Several suppositions shaped my choices: The Swedish Academy, though it had elected a woman, author Sara Danius, to lead it as its Permanent Secretary (i.e., Director), has mostly comprised 18 (or nearly that many) white, middle-aged and senior Swedish male academics, critics and writers. One of its prominent members, Horace Engdahl, was on record as denouncing contemporary American literature for its parochialism: "The U.S. is too isolated, too insular. They don't translate enough and don't really participate in the big dialogue of literature." (Yes, by some lights, no by many others.)  Throughout its history, the vast majority of winners have been European men, or wrote in European languages if they lived on other continents (see most of the African winners).

Additionally, most of the Nobel laureates have produced work that was clearly in one genre--poetry, fiction, drama, and to a far lesser degree, historical or critical nonfiction--even if they wrote in a variety of genres; radical formal innovation, outside of some notable examples, has been rare among the winners. I also took into account that certain countries or language groups with significant literary traditions--Brazil, South Korea, India, Algeria, Iran, Nigeria, Cuba, Argentina, etc. have been completely or mostly overlooked. Writers working on other languages--like those of southern India, for example--were like to be ignored completely. Lastly, the charge for this elite body has been, as per Alfred Nobel's will, to give the award for work of "an idealistic nature," and not, as I have always interpreted it, for groundbreaking, lasting, culturally or politically impactful and resonant literature. 

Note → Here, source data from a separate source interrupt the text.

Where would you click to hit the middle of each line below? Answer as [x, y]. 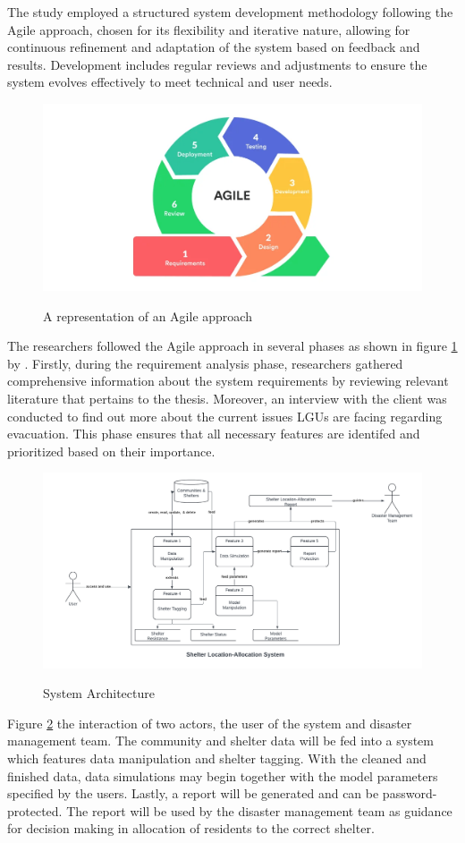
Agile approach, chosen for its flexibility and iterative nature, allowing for [209, 29]
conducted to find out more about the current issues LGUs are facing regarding [225, 416]
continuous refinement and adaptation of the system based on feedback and [214, 47]
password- [410, 793]
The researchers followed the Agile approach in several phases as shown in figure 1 [232, 346]
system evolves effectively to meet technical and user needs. [170, 82]
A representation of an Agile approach [148, 315]
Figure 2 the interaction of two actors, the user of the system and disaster [210, 723]
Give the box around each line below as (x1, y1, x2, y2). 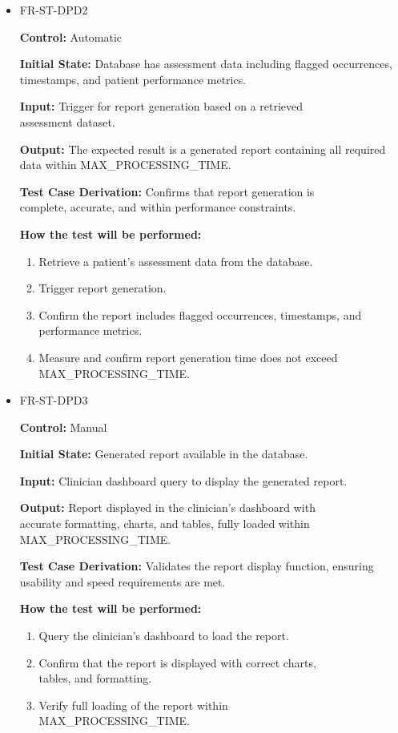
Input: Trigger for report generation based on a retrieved (19, 98, 304, 115)
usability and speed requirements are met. (19, 573, 226, 590)
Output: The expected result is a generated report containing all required (19, 140, 386, 157)
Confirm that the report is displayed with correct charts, (38, 654, 316, 671)
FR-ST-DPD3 (19, 392, 88, 409)
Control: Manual (19, 418, 107, 435)
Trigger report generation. (38, 280, 167, 296)
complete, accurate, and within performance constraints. (19, 199, 296, 215)

Thus, while some of the widely acknowledged great writers of the 20th century from across the globe but writing in European languages--William Faulkner, Ernest Hemingway, Toni Morrison, etc.--have received the award, many more, including James Joyce, Marcel Proust, Virginia Woolf, Wilson Harris, etc., did not, for a variety of reasons some known only the Swedish Academy. Meanwhile, writers who will most certainly fade into the shadows even of their own literatures have been recognized (Mikhail Sholokov, to give one example, Pearl S. Buck and Jaroslav Seifert two others), despite the temporary bump in attention the Nobel gave them. The limitations I note above therefore should lead anyone to approach the Nobel Prize in Literature with considerable skepticism, as Tim Parks argued in the New York Times today. Yet, because of its longstanding global reach, its sustained history and its sizable purse (roughly about $1 million dollars, sometimes more, sometimes less, depending upon the Swedish kroner's exchange rate), it remains the premier honor in the international literary world.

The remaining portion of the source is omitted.